Олеся вздохнула и кивнула. Федор Евсеевич собирался к лету от нее уйти.
— А что, разве сейчас в вашем доме не топят? — удивился участковый, поворачивая с трассы. — Короче, обещал — значит, помогу. Только и вы мне помогите. Как выглядела та женщина, которая садилась в «Бентли»?
— Она спешила, — тихо ответила Олеся, — и, судя по движениям, была на взводе. Она и дверцей стукнула, когда внутрь села.
— Вы успели за мгновение все разглядеть?
— Почему за мгновение? Я издалека ее заметила, и мы ехали медленно: Федор Евсеевич быстро не ездит, и тогда у нас скорость была километров сорок — не больше. Я на нее смотрела, и когда мы подъехали, она как раз в машину садилась. Села и хлопнула дверцей. У нее еще рука была перебинтована.
— А Федор Евсеевич говорил, что правая ладонь у нее была в белой пушистой варежке.
— Издали так действительно могло показаться, но вблизи я увидела, что ее ладонь перемотана, причем наскоро, так что один конец бинта болтался немного. А еще на ней была шубка выше колен, но юбки не было видно, и сапоги на тонком каблучке. Лица я не видела. Но если на ней была короткая юбка, то вряд ли ей больше тридцати или тридцати пяти.
— Ну не скажите, — возразил Николай, въезжая во двор дома, — некоторые дамы в наше время до глубокой старости носят мини, каблуки-шпильки и узенькие стринги, простите за интимные подробности.
— Это вы на жену Федора Евсеевича намекаете, — улыбнулась Олеся, — но ей всего пятьдесят, и она на пять лет старше Феди.
— Но вы все равно поспешите, — посоветовал Николай, — то есть быстрее принимайте решение. А сейчас вопросов к вам больше нет. Нужна будет помощь, обращайтесь: помогу с большой охотой.
Секретарша Тиркина вышла из машины и, перед тем как закрыть дверцу, заглянула в салон:
— Спасибо. Хоть кто-то за нас.
— Да за вас весь город, — сказал Францев, — уж мне поверьте: я настроение людей знаю.
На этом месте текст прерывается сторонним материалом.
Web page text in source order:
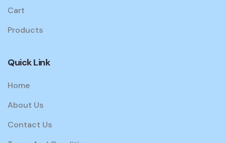
Cart
Products
Quick Link
Home
About Us
Contact Us
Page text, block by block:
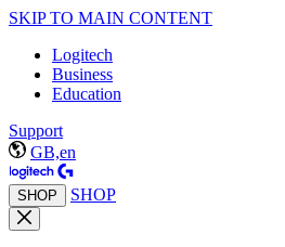
SKIP TO MAIN CONTENT
Logitech
Business
Education
Support
GB,en
SHOP SHOP
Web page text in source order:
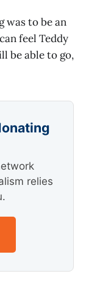
was to be an
feel Teddy
be able to go,
relies
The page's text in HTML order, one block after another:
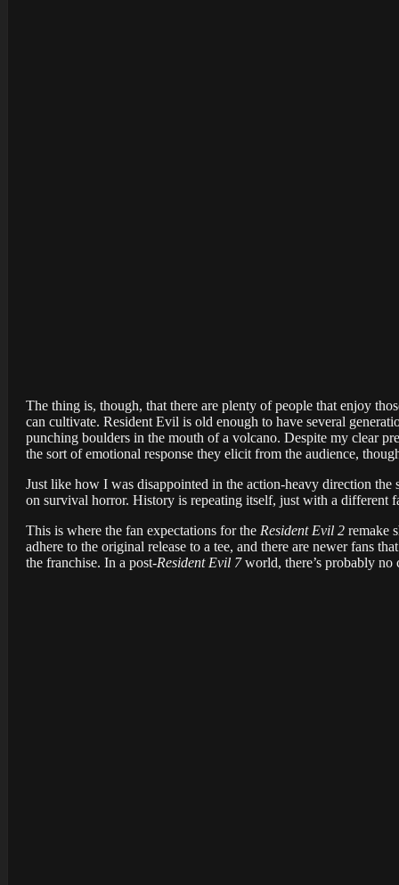
The thing is, though, that there are plenty of people that enjoy
can cultivate. Resident Evil is old enough to have several
punching boulders in the mouth of a volcano. Despite my clear
the sort of emotional response they elicit from the audience,
Just like how I was disappointed in the action-heavy direction the
on survival horror. History is repeating itself, just with a different
This is where the fan expectations for the Resident Evil 2 remake
adhere to the original release to a tee, and there are newer fans
the franchise. In a post-Resident Evil 7world, there’s probably no
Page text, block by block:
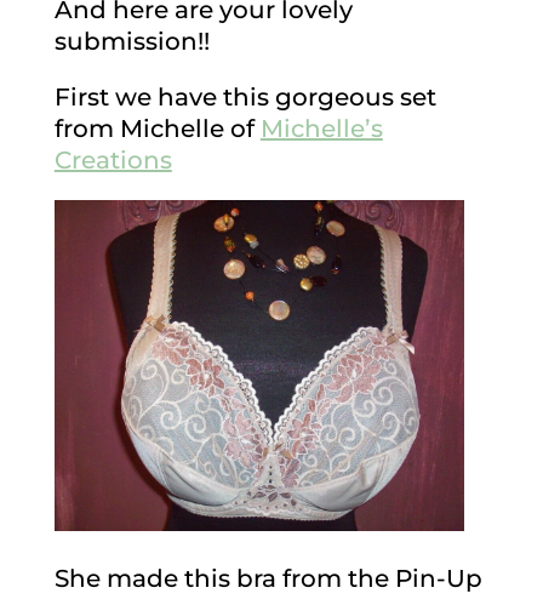
And here are your lovely
submission!!
First we have this gorgeous set
from Michelle of Michelle’s
Creations
She made this bra from the Pin-Up
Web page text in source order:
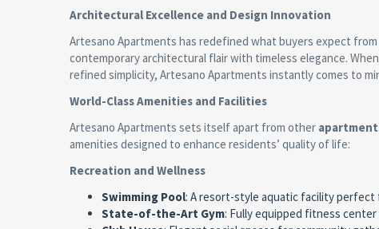
Architectural Excellence and Design Innovation
Artesano Apartments has redefined what buyers expect from
contemporary architectural flair with timeless elegance.
refined simplicity, Artesano Apartments instantly comes to
World-Class Amenities and Facilities
Artesano Apartments sets itself apart from other
amenities designed to enhance residents’ quality of life:
Recreation and Wellness
Swimming Pool: A resort-style aquatic facility perfect
State-of-the-Art Gym: Fully equipped fitness
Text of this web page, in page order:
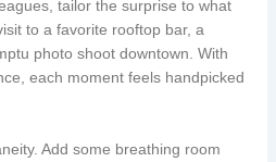
tailor the surprise to what
to a favorite rooftop bar, a
photo shoot downtown. With
each moment feels handpicked
Add some breathing room
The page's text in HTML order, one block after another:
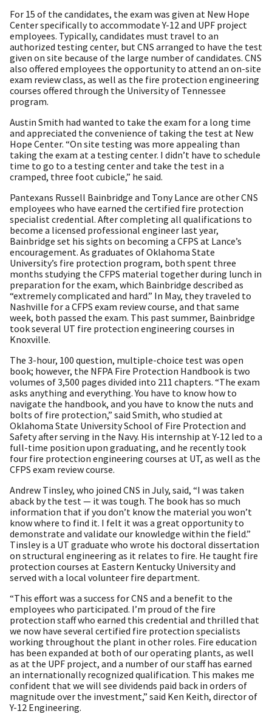
For 15 of the candidates, the exam was given at New Hope
Center specifically to accommodate Y-12 and UPF project
employees. Typically, candidates must travel to an
authorized testing center, but CNS arranged to have the test
given on site because of the large number of candidates. CNS
also offered employees the opportunity to attend an on-site
exam review class, as well as the fire protection engineering
courses offered through the University of Tennessee
program.
Austin Smith had wanted to take the exam for a long time
and appreciated the convenience of taking the test at New
Hope Center. “On site testing was more appealing than
taking the exam at a testing center. I didn’t have to schedule
time to go to a testing center and take the test in a
cramped, three foot cubicle,” he said.
Pantexans Russell Bainbridge and Tony Lance are other CNS
employees who have earned the certified fire protection
specialist credential. After completing all qualifications to
become a licensed professional engineer last year,
Bainbridge set his sights on becoming a CFPS at Lance’s
encouragement. As graduates of Oklahoma State
University’s fire protection program, both spent three
months studying the CFPS material together during lunch in
preparation for the exam, which Bainbridge described as
“extremely complicated and hard.” In May, they traveled to
Nashville for a CFPS exam review course, and that same
week, both passed the exam. This past summer, Bainbridge
took several UT fire protection engineering courses in
Knoxville.
The 3-hour, 100 question, multiple-choice test was open
book; however, the NFPA Fire Protection Handbook is two
volumes of 3,500 pages divided into 211 chapters. “The exam
asks anything and everything. You have to know how to
navigate the handbook, and you have to know the nuts and
bolts of fire protection,” said Smith, who studied at
Oklahoma State University School of Fire Protection and
Safety after serving in the Navy. His internship at Y-12 led to a
full-time position upon graduating, and he recently took
four fire protection engineering courses at UT, as well as the
CFPS exam review course.
Andrew Tinsley, who joined CNS in July, said, “I was taken
aback by the test — it was tough. The book has so much
information that if you don’t know the material you won’t
know where to find it. I felt it was a great opportunity to
demonstrate and validate our knowledge within the field.”
Tinsley is a UT graduate who wrote his doctoral dissertation
on structural engineering as it relates to fire. He taught fire
protection courses at Eastern Kentucky University and
served with a local volunteer fire department.
“This effort was a success for CNS and a benefit to the
employees who participated. I’m proud of the fire
protection staff who earned this credential and thrilled that
we now have several certified fire protection specialists
working throughout the plant in other roles. Fire education
has been expanded at both of our operating plants, as well
as at the UPF project, and a number of our staff has earned
an internationally recognized qualification. This makes me
confident that we will see dividends paid back in orders of
magnitude over the investment,” said Ken Keith, director of
Y-12 Engineering.

— Да, — вспомнила Олеся, — шубка той женщины была в снегу, а снегопада в тот день не было.
Глава двадцатая
Францев вошел в дом осторожно, потому что в доме было весело. Тихонько, чтобы не спугнуть радость, прикрыл за собой дверь, снял куртку и ботинки, слушая, как Лена с детьми поют:
И Чиполлино сказал ребятам:
О белла чао, белла чао, белла чао, чао, чао!
Все помидоры, всю вражью стаю
Мы превратим в томатный сок.
И трехлетняя Руся тоже кричала от радости:
— Бея чай!
Увидев отца, дети бросились к нему. Николай взял их на руки и спросил:
— Что у вас нового?
— Всё! — громко выкрикнула Руся.
И это было правдой, потому что у детей каждый день всегда что-то новое.
— Степик сегодня пытался читать, — сообщила жена.
— И в чем проблема? — не удивился Францев. — Ведь он все буквы знает.